Counts by the Department of Fish and Game and the National Oceanic and Atmospheric Administration estimate the number at fewer than 35,000, the minimum for conservation, said Allen Grover, a senior fisheries biologist for the state agency in Santa Rosa.

"At this point, the Klamath River and its tributaries just don't have enough fish, and the river is where they spawn, it's where they live before they head out to sea," Grover said. "We just don't have a surplus that can be harvested, and that means certain areas are just going to have to be off-limits in the ocean if we want to get the numbers back up."

What's causing the decline in the number of fall chinook has been the subject of debate for decades.

Some blame potato farmers for taking too much water upstream in Oregon.

Others say logging dumps sediment in the river, which pollutes spawning areas.

There are those who say too much water is diverted from the river in the fall, which kills the salmon because there's not enough oxygen in the water.

Or it could be too many are being caught by fishermen.

Feeling the pain

But what commercial fishermen and sports anglers here don't understand is how a river so far away can have such an impact on the Central Coast.

"Why do they always come right to us and tell us we can't fish Point Reyes, Año Nuevo, Farallone Islands, Monterey Bay and Point Sur?" said a frustrated Irby Elliston, a Moss Landing resident and commercial fisherman who derives 20 percent of his income comes from salmon fishing.
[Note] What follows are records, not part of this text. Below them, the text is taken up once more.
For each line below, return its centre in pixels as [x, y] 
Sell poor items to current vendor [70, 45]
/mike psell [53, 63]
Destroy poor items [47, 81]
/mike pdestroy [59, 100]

"They love to say, 'Gee, Irby, we don't want to send your children to school in bare feet, but hey, by the way, don't bother going out and fishing this season because the numbers are down and there aren't enough to go around."

If the ban becomes a reality, Elliston stands to lose $20,000 for the commercial season, which generally runs from May to the end the September.
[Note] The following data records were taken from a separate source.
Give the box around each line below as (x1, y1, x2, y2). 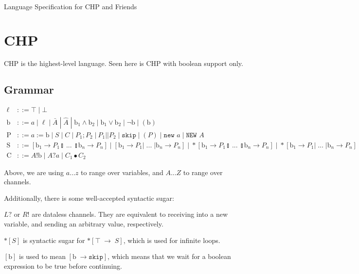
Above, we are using (4, 167, 64, 177)
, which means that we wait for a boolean (108, 251, 231, 261)
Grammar (4, 81, 54, 97)
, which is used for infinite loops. (123, 235, 220, 245)
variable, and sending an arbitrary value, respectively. (4, 219, 163, 229)
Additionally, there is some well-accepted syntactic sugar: (4, 193, 174, 203)
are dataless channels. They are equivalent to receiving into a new (32, 209, 228, 219)
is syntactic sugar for (22, 235, 85, 245)
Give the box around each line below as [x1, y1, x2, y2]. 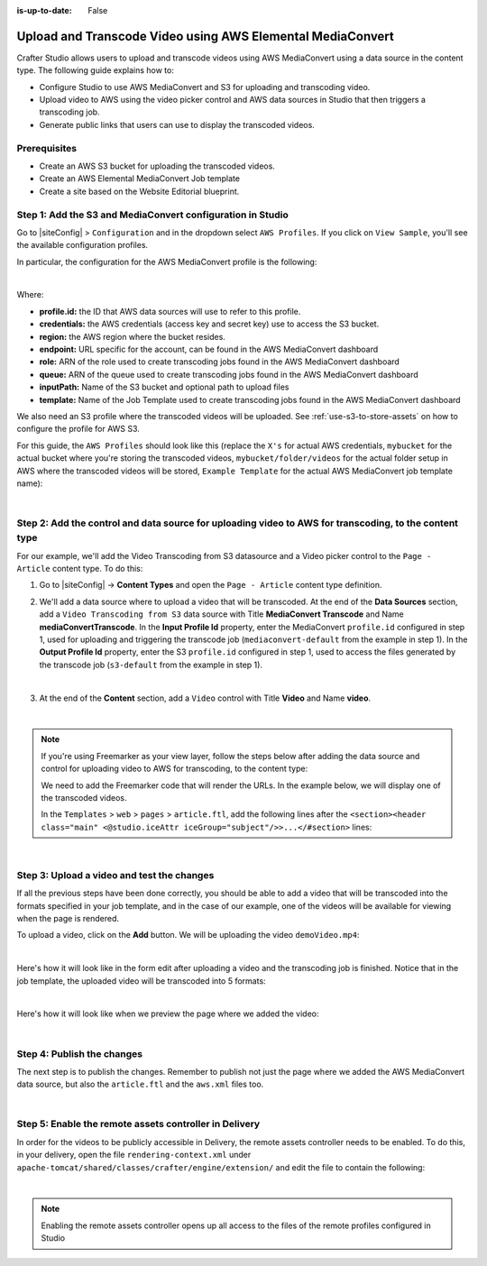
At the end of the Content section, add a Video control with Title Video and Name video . [39, 693, 372, 703]
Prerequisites [16, 142, 77, 154]
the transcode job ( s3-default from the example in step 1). [39, 659, 263, 670]
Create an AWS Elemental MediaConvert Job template [39, 173, 241, 184]
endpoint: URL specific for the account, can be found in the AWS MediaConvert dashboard [39, 344, 379, 355]
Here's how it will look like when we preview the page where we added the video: [16, 1008, 319, 1019]
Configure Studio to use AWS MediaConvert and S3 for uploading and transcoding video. [39, 81, 371, 92]
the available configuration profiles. [16, 240, 149, 251]

That's nothing compared to what Joey Jones, who says he stands to lose at least 90 percent of his business, or $200,000, if there is no one to buy his bait at the Moss Landing-based Lethal Weapon Bait Co.
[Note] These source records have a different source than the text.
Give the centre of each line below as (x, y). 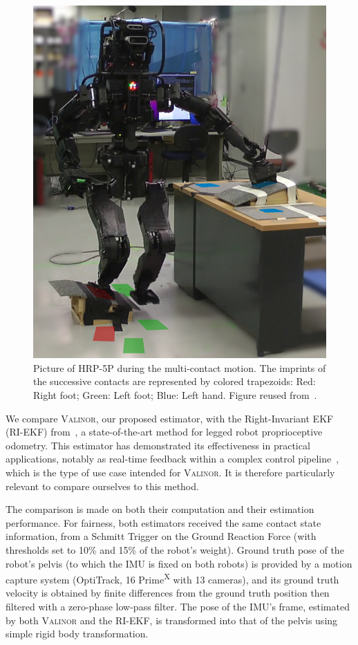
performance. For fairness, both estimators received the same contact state (163, 522)
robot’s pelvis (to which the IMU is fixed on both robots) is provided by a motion (179, 563)
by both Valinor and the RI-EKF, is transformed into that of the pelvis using (172, 620)
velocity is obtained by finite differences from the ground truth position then (168, 593)
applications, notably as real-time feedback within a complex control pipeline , (172, 459)
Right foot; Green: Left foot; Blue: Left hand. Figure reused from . (175, 395)
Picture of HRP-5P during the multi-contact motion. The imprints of (180, 367)
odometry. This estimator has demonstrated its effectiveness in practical (158, 445)
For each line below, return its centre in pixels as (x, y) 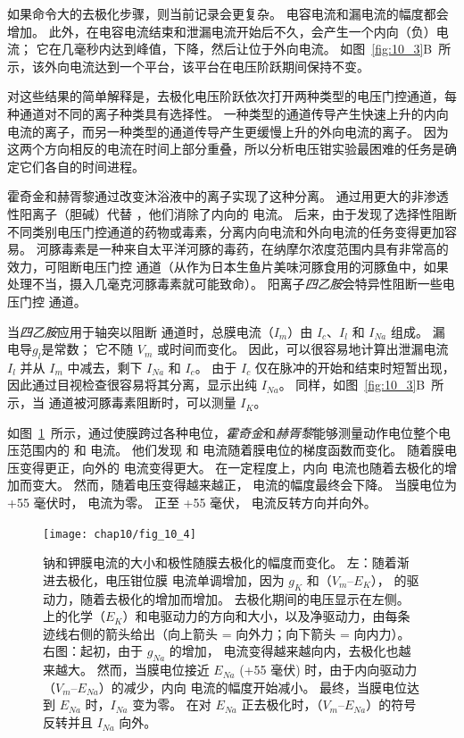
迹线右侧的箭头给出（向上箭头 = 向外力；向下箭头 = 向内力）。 (227, 633)
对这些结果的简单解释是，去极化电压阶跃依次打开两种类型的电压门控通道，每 (232, 96)
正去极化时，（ (282, 704)
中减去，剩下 (105, 367)
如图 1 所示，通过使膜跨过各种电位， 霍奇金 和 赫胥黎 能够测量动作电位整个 (223, 432)
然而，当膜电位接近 (153, 670)
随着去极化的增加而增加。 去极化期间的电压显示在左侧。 (244, 598)
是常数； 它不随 (87, 349)

"It's going to be a tragedy," said Jones. "It's going to devastate the entire area, not just me. You watch and see. If they go through with it, and start putting up restrictions, everybody loses."

Although Elliston and Jones and boatloads of fishing buddies concede that Klamath chinook can swim this far south, they point out to fish counts showing they rarely catch a fall chinook in the Monterey Bay.

Even the Department of Fish and Game backs them up, saying fewer than 1 fish per 1,000 caught in the bay come from the river, based on distinguishing small micro tags implanted in the heads of fish raised in hatcheries, according to Elliston.

Larry Wolfe, a member of the Monterey Bay Salmon and Trout Project in Davenport, said even if the entire Pacific Ocean is off limits to salmon fishing, that doesn't necessarily mean the salmon run is going to be restored in the Klamath.

"It doesn't matter how many return," he said. "If water conditions are still the same, they're going to die."

Meanwhile, people like Richard Woodward, Phil Parish, Dennis Long and Jones, the guys whose livelihood rely on selling bait and equipment to fishermen, are staring at their empty shelves in Moss Landing.

The "snubbers" that create slack in the line, the wires used for trolling, the oil and air filters for boat engines are far and few between these days.

"We just don't know how much to order because we don't know what to expect," says Parish. "The other day a guy called in and canceled his $700 order of filters, said he wasn't going to start putting out money for a season that might not happen. All this ain't good for business."